While it sounds scary, the truth is that way of thinking has made me enjoy life and what it brings in a way that only uncertainty can. I feel so blessed (ugh for the nonbeliever in me) and so lucky I feel like I am bragging.


I will get teary eyed tomorrow. Teary eyed for that land that I truly belong to and I haven’t stepped on in a decade, I would get sad because its music stir my souls and makes my heart ache, I will be sad because I will remember all those other years when I was younger and sharing with other people I haven’t seen in so long and probably will never see again. I will cry for those moments lost, for those moments I didn’t appreciate because I didn’t know where never coming back. And still I will smile, smile for the plentiful in front of me, for the beautiful luck I have, for the overwhelming abundance of beautifulness that is my life.


This time, I celebrate New Year’s not only with my sister and brother, mother and husband, sister and brother in laws but also with my aunt and my cousin.
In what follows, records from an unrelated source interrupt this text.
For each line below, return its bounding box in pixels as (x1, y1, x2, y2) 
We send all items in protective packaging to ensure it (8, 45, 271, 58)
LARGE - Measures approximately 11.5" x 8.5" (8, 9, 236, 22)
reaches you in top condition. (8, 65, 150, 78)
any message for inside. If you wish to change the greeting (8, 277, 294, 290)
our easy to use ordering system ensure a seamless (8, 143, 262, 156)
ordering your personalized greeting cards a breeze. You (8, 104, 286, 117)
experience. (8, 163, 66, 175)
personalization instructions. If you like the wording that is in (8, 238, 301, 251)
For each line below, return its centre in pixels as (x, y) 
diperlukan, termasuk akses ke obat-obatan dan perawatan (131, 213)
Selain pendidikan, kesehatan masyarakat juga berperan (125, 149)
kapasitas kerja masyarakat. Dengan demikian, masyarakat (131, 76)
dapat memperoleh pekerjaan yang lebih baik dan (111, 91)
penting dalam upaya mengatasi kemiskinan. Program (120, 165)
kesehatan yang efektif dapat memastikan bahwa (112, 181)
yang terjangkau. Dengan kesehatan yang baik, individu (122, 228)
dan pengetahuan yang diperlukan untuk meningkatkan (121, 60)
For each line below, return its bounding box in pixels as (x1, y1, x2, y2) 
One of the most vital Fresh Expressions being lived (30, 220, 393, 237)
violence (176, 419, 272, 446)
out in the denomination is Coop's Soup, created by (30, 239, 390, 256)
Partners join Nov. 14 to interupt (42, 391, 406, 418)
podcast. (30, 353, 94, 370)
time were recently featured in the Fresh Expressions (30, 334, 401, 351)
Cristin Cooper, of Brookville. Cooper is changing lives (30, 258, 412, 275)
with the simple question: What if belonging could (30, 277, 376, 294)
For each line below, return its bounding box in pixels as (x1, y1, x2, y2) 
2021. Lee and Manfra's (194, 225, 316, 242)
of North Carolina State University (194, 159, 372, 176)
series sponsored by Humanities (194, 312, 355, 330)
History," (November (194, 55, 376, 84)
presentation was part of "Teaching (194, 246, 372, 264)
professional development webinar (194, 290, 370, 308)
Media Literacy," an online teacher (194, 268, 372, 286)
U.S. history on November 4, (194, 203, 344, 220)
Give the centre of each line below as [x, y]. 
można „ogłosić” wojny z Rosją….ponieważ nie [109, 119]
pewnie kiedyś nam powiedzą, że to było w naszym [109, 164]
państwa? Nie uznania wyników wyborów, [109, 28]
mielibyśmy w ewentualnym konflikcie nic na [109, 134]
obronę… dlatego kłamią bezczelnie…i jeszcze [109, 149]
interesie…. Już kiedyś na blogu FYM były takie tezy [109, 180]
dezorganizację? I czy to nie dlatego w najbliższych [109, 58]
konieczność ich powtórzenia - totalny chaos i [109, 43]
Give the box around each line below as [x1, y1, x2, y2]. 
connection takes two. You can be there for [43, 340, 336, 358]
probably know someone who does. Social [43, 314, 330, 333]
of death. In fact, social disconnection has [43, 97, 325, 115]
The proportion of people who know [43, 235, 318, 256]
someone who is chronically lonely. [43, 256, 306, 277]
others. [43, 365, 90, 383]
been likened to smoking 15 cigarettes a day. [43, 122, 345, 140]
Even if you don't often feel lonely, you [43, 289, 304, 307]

I wonder if anyone but someone who has been separated from family can understand how monumental this moment is, how special it was seeing each other after so long, how touching it was that time and distance never made us strangers.


So, happy New Year readers, whoever you are. Enjoy your day, near you family, wife, husband, partner, friend, cat, dog, and TV set, whoever and whatever you have in your life that makes you happy. Think of the year ahead and expect the best.


Smile, laugh, love, live.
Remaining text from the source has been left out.